Dans les archives de Catherine et Hélène, les deux filles de l”ancien député radical du Loiret, il a retrouvé de saisissantes photos noir et blanc de la jeunesse du futur ministre, de sa période d’avocat au barreau d’Orléans, de manifestations de jeunes laïcs en mairie, puis des illustrations de son action au ministère.
Dans la mémoire collective
“La place méritée au sein de notre mémoire collective, Jean Zay doit aussi l’occuper pleinement à Orléans, là où il est né, a vécu, aimé, bâti sa vie, familiale, professionnelle, politique…”, écrit Pierre Allorant. Lors de la campagne électorale de 1932, Jean Zay mit lui-même en avant cet enracinement de sa famille et de son grand père venu “des provinces perdues”, qui s’installe dans l’Orléanais. Il veut ainsi “anticiper sur la campagne violente d’adversaires qui tentent de le présenter comme un intellectuel hors sol, entendez un produit de la République honnie des avocats, des francs maçons, de juifs et des protestants, bref “l’anti-France” vu par Mauras et par le très réactionnaire Journal du Loiret.”
Son père est rédacteur en chef d’un autre journal, Le Progrès du Loiret.
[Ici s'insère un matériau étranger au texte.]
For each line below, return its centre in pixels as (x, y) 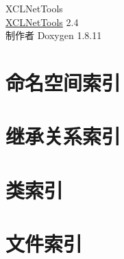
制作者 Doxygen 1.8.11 (54, 35)
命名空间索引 (63, 82)
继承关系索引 (63, 136)
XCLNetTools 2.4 (42, 22)
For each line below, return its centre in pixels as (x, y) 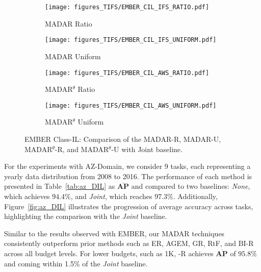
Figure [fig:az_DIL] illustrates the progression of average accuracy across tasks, (129, 206)
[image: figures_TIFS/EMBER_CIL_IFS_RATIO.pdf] (127, 7)
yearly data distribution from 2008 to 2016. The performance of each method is (128, 176)
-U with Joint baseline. (147, 149)
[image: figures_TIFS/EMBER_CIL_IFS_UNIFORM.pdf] (131, 40)
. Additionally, (195, 196)
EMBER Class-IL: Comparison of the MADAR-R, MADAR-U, (123, 139)
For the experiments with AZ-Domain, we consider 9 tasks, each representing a (127, 166)
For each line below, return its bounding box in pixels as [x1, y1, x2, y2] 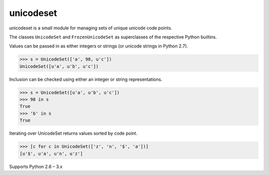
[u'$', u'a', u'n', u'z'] [19, 151, 83, 157]
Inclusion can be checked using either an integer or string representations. [9, 76, 162, 82]
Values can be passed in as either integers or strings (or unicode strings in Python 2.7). [9, 43, 188, 49]
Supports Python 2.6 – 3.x [9, 164, 63, 170]
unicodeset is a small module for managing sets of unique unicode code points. [9, 25, 172, 31]
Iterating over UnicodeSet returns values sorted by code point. [9, 130, 138, 137]
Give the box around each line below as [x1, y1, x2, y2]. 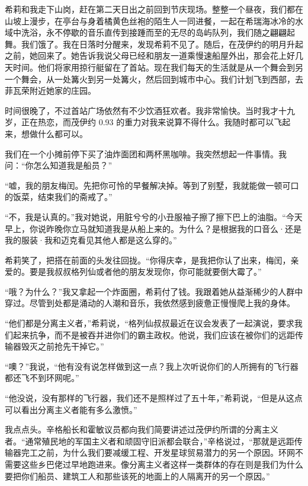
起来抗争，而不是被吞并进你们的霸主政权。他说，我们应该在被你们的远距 [12, 328, 295, 341]
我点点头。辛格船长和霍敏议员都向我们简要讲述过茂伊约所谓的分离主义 [5, 423, 278, 436]
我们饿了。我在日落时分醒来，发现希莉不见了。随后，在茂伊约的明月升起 [21, 37, 303, 50]
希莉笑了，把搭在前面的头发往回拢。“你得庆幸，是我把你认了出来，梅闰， [5, 253, 291, 266]
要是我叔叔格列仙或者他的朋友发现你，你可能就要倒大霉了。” [29, 265, 262, 278]
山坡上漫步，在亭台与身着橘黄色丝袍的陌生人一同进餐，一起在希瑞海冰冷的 [5, 14, 295, 27]
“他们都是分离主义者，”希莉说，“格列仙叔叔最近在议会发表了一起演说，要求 [5, 317, 294, 329]
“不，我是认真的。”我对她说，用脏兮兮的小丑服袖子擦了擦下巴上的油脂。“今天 [5, 210, 303, 223]
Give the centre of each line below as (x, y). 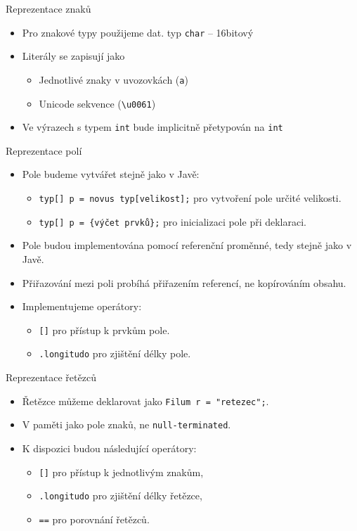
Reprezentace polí (44, 150)
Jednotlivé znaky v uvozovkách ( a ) (113, 79)
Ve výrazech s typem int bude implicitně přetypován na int (152, 127)
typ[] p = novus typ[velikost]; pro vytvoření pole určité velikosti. (190, 198)
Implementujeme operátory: (82, 306)
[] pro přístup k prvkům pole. (104, 330)
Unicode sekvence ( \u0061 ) (97, 103)
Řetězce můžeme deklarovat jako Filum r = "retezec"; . (145, 401)
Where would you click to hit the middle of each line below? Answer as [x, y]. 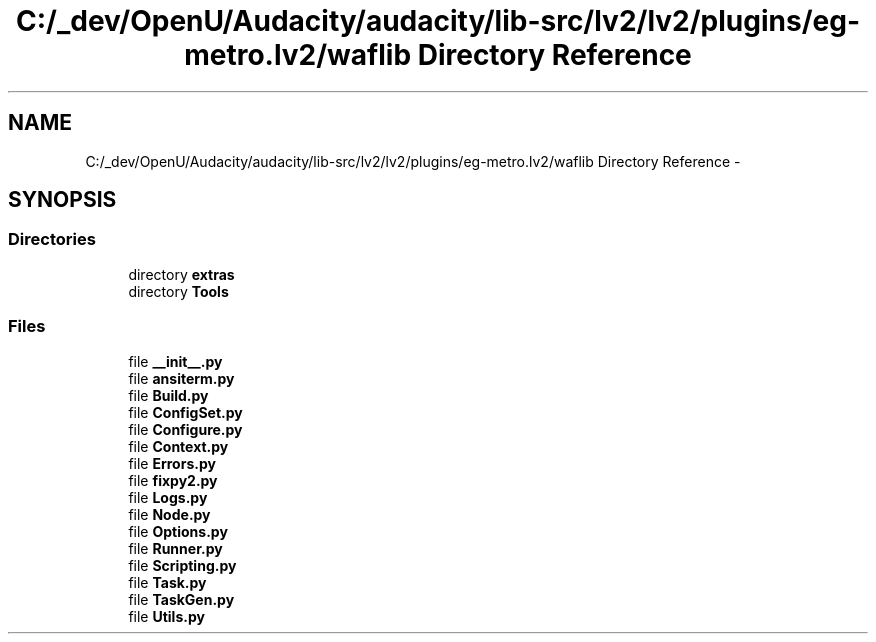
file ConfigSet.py [185, 412]
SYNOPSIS [62, 200]
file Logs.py [168, 497]
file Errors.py [172, 463]
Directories [52, 239]
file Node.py [169, 514]
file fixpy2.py [173, 480]
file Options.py [178, 531]
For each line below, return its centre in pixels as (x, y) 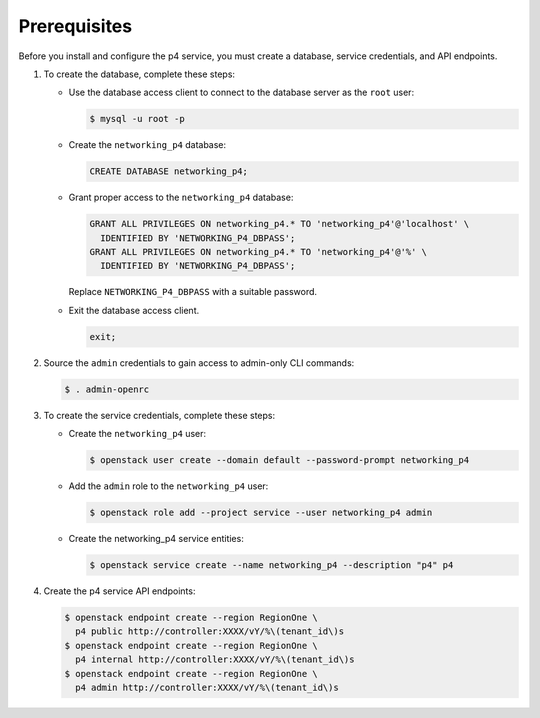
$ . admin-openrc (107, 389)
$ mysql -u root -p (137, 119)
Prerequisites (75, 26)
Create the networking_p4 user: (137, 434)
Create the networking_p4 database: (147, 145)
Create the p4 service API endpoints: (119, 591)
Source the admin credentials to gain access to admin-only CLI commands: (199, 362)
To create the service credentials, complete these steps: (159, 415)
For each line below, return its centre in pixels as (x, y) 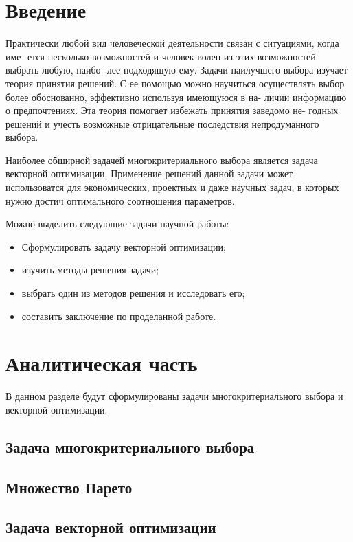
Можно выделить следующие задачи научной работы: (117, 224)
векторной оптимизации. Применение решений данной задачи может (149, 173)
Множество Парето (69, 487)
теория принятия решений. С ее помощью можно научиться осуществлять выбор (175, 83)
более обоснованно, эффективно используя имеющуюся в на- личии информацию (176, 97)
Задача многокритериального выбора (130, 446)
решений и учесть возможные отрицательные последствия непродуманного (162, 123)
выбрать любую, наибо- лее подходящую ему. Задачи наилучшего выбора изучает (177, 70)
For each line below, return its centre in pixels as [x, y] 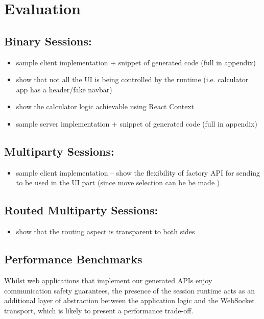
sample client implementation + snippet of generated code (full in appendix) [136, 62]
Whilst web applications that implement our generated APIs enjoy [108, 280]
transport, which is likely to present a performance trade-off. [99, 310]
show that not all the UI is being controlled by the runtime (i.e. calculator [132, 79]
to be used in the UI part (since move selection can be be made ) [118, 182]
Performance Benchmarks [73, 259]
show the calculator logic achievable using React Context [105, 106]
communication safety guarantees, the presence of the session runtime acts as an [130, 290]
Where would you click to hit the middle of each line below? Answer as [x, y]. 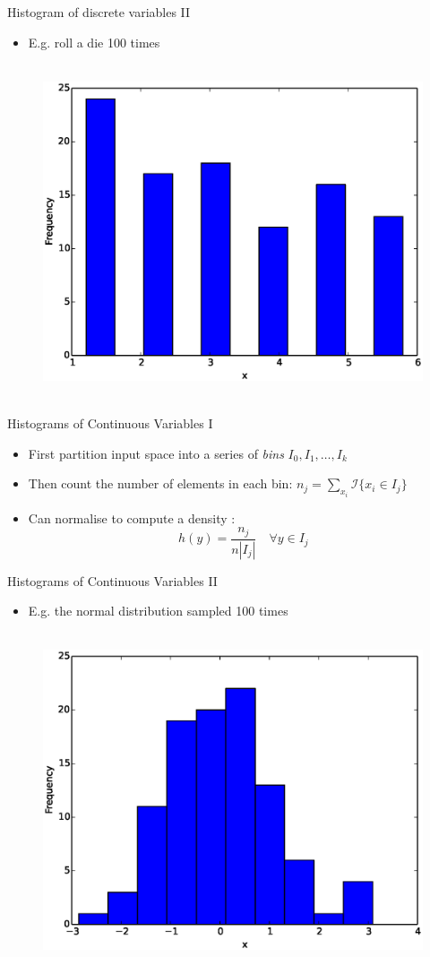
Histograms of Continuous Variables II [112, 580]
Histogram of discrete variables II [99, 12]
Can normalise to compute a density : [132, 517]
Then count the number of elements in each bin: [160, 483]
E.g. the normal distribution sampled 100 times [158, 611]
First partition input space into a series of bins [156, 453]
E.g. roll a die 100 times [94, 42]
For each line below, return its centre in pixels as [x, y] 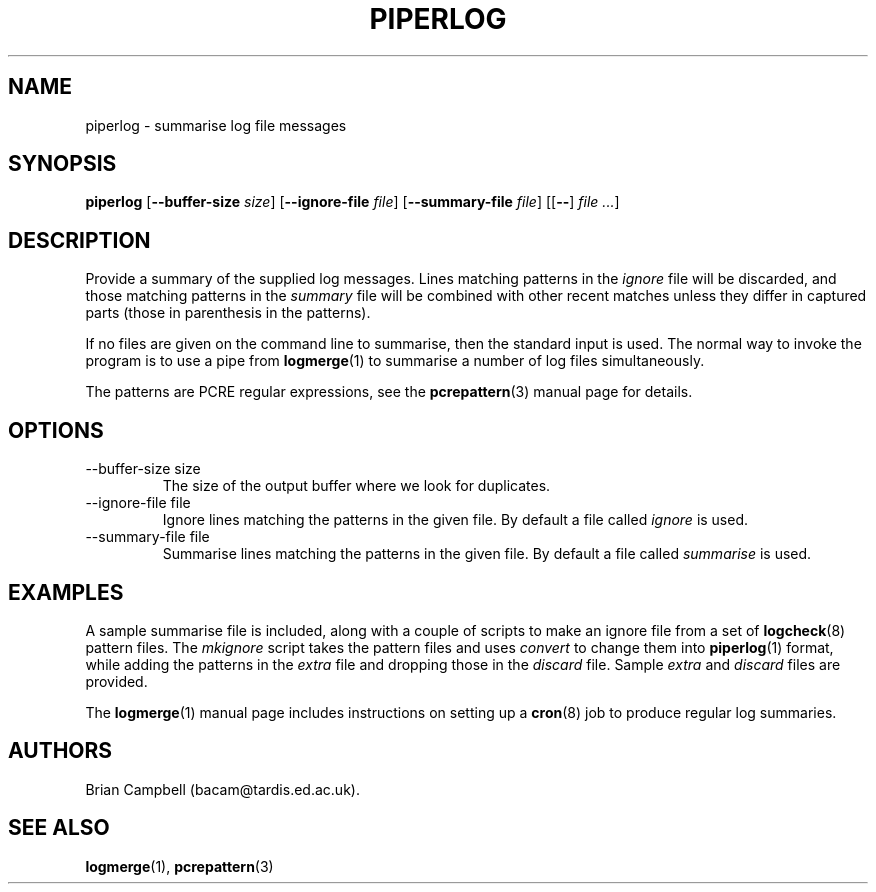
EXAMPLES [66, 592]
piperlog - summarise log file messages [216, 125]
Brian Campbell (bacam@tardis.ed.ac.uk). [222, 789]
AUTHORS [60, 751]
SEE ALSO [59, 828]
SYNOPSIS [62, 164]
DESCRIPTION [79, 240]
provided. [116, 681]

Allorant nous raconte ensuite les premiers écrits lycéens de Jean Zay, lorsqu’au lycée Pothier il fonde “le potache bouillant” puis le Grenier avec Marcel Abraham, René Berthelot et Roger Secrétain, futur fondateur de la République du Centre et futur maire d’Orléans. “Il y rédige des chroniques à l’ironie guêpine et il dessine aussi de sa plume “des silhouettes orléanaises”.
L’obsession des nouvelles d’Orléans
Pierre Allorant raconte encore ses “universités” aux jeunes radicaux du Loiret, ses études de droit à Paris, ses premiers pas de journaliste, son mariage au Temple, son initiation à la loge Dolet puis ses premiers pas en politique aux législatives et aux cantonales…
En prison de Riom où l’a jeté le régime de Vichy qui le fera assassiner par la milice en 1944, Jean Zay s’inquiétera du sort de sa ville, “l’obsession des nouvelles d’Orléans, cité Martyr”.
Dans cet ouvrage sur Jean Zay, sous-titré “invention, reconnaissance, postérité”, signé avec Gabriel Bergougnoux et Pascal Cordereix, PIerre Allorant décrit par le menu cet attachement viscéral à Orléans de l’ancien ministre de l’Education nationale (et des Beaux arts). Son lointain successeur, Najat Vallaud Balkacem, elle aussi mise en cause pour ses origines, et fidèle d’Orléans, a reçu l’ouvrage des mains de ses auteurs, lors des rendez-vous de l’histoire de Blois. Le rejet de l’autre: pas grand chose de nouveau sous le ciel parfois gris de nos Républiques.
Ch.B
Jean Zay, aux Presses universitaires François Rabelais (Tours), dans la collection “Perpectives historiques”, 174 pages, 22€.
Les auteurs:
– Pierre Allorant est professeur d’histoire du droit à l’université
d’Orléans (POLEN) et secrétaire général du Comité d’histoire parlementaire et politique.
– Gabriel Bergounioux est professeur de linguistique
à l’université d’Orléans et directeur du laboratoire ligérien de linguistique
– Pascal
Cordereix est conservateur en chef des bibliothèques et chef du service des documents sonores à la BNF de Paris.